Work to be completed – Look through the records that follow and state how many lines hold the word "from", without adding anything.
==== Input material ====
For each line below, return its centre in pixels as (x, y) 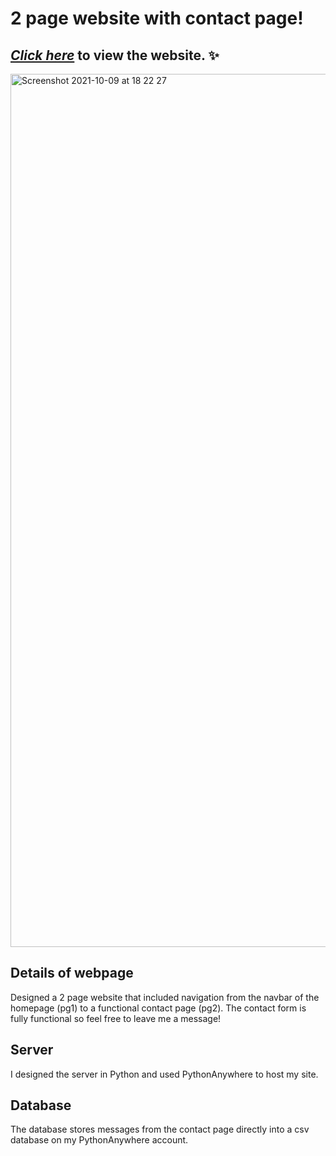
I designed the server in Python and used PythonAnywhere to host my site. (164, 1074)
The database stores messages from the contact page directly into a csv (160, 1129)
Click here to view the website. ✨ (115, 55)
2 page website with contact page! (157, 18)
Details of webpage (72, 973)
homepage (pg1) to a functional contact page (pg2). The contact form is (158, 1008)
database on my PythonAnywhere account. (99, 1140)
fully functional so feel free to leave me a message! (116, 1018)
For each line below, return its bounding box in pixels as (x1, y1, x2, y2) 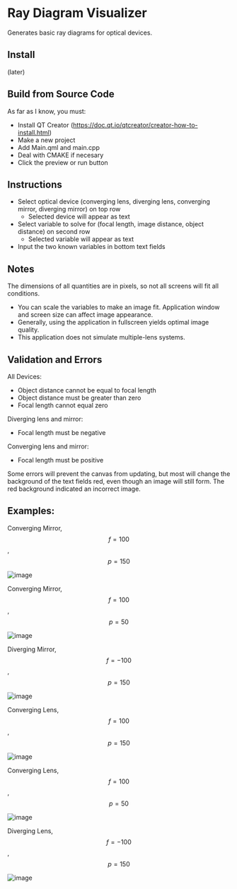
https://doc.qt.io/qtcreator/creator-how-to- (73, 120, 198, 129)
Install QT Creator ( (17, 120, 74, 129)
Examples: (7, 505, 55, 517)
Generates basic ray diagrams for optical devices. (7, 28, 153, 37)
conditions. (7, 289, 40, 298)
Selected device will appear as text (28, 212, 131, 221)
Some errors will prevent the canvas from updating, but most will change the (7, 470, 231, 478)
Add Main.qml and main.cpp (17, 143, 100, 151)
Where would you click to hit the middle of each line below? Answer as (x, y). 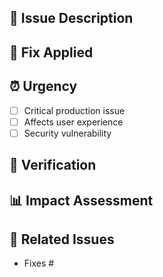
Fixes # (39, 263)
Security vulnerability (67, 133)
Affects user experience (73, 122)
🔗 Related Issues (62, 239)
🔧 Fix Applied (51, 52)
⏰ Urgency (43, 86)
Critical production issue (74, 110)
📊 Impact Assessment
====
Response to the exercise – 2